Symphony no.4 in F minor: the piece that started the obsession

Finding time to not only read Simona's book but to explore Vaughan Williams's work has been quite challenging over the last few weeks, fitting it around work and a bad cold. But I was determined to listen to the piece that prompted her lifelong devotion, the Symphony number 4 in F minor. 

It is a very different work to those I have listened to so far and I don't know if I had heard it randomly on the radio, whether I would have recognised it as Vaughan Williams. Described as 'discordant', 'savage' and like an 'edifice of steel of steel and concrete' by critics at the time, it is a world away from the green English countryside conjured by works such as The Lark Ascending.

I'm listening to it again as I write this and I can't escape the impression I had on my first listen that it is a Hitchcock film of a symphony, with a sense of menace always present. I can see James Stewart struggling up the bell tower unable to save Kim Novak from her untimely death in Vertigo. If I were more technically capable I'd try to match sections of the symphony to the film to see whether Vaughan Williams would work as well as Bernard Herrmann's score (it does in my head). As it is, I'll just have to continue using my imagination to marry the two. 

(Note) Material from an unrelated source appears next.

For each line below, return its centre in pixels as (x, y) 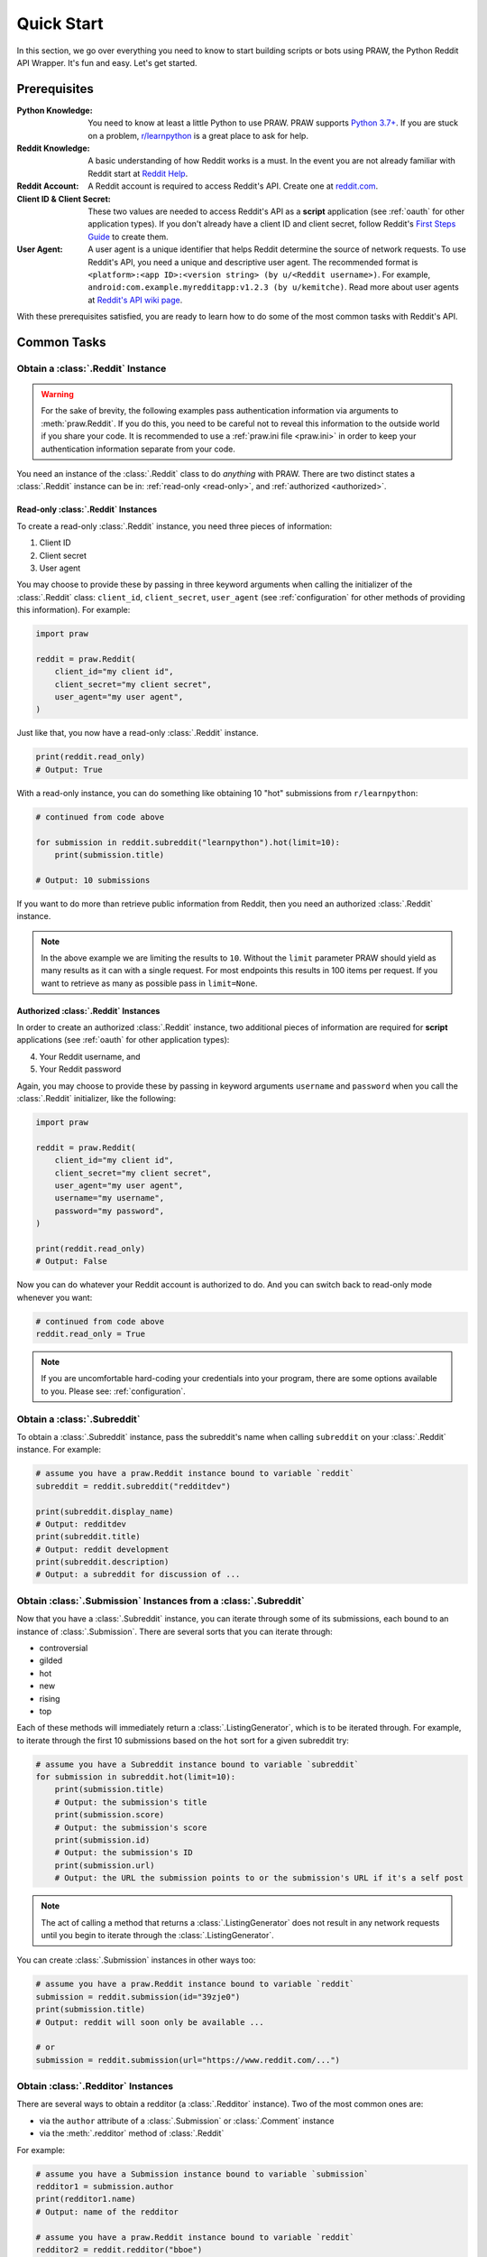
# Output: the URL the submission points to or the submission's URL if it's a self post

I hadn't realised Vaughan Williams had written film scores until I started reading Simona's book, so perhaps I shouldn't be surprised at this symphony's filmic nature, although it was first performed in 1935, long before film music really came into its own. So with my 21st century outlook I'm hearing something that the composer would never have intended. Mind you, I'm sure critics of the day heard just as much in the symphony that the composer had no intention of portraying. Indeed, Vaughan Williams said of the piece "Here is a Symphony, occasionally in the key of F minor. Take it or leave it, for that is nearly all I can tell you about it". 

But can I see why Simona was drawn to it? Absolutely. But I am also surprised that being so struck by this most un-Vaughan Williams-esque work that she wasn't disappointed that the other works sound so different. Wouldn't she have been looking for more of the same? My taste in music spans quite a wide range of different styles and genres, but I would be quite perturbed if Cud started releasing tracks that sounded like The Lilac Time. 

But I think the most interesting revelation of this chapter of the book was Simona's dancing. I never saw her dance, nor did she ever come across as somebody who would dance. I would have expected dancing to elicit one of her appalled "Oh"s. (An example of its usual appearance: Simona "Where is this ham from, it is quite delicious." Mum "Tesco's." Simona "Oh!").  But as the quote below shows, this secret music addict was also a secret dancer!

Falling under its spell at a first hearing did not make the understanding of it any easier, indeed, when I procured the records of it I was shattered to find that I could neither recognise it nor discover what it was that had, on the first hearing, thrown me into such a transport of delight - bit that is a common experience. Finding its sheer noise and the dissonance to which, in those days, I was not accustomed, a barrier between myself and any concentrated attempt to come to terms with it, I decided to subject myself to one movement daily (as background music) while I cleaned the shoes, deliberately not listening in the hope that i would subconsciously get used to the noise - for I was passionately anxious to recapture my original vision. By the fourth day an the fourth movement the shoes were hurled across the room and I was dancing.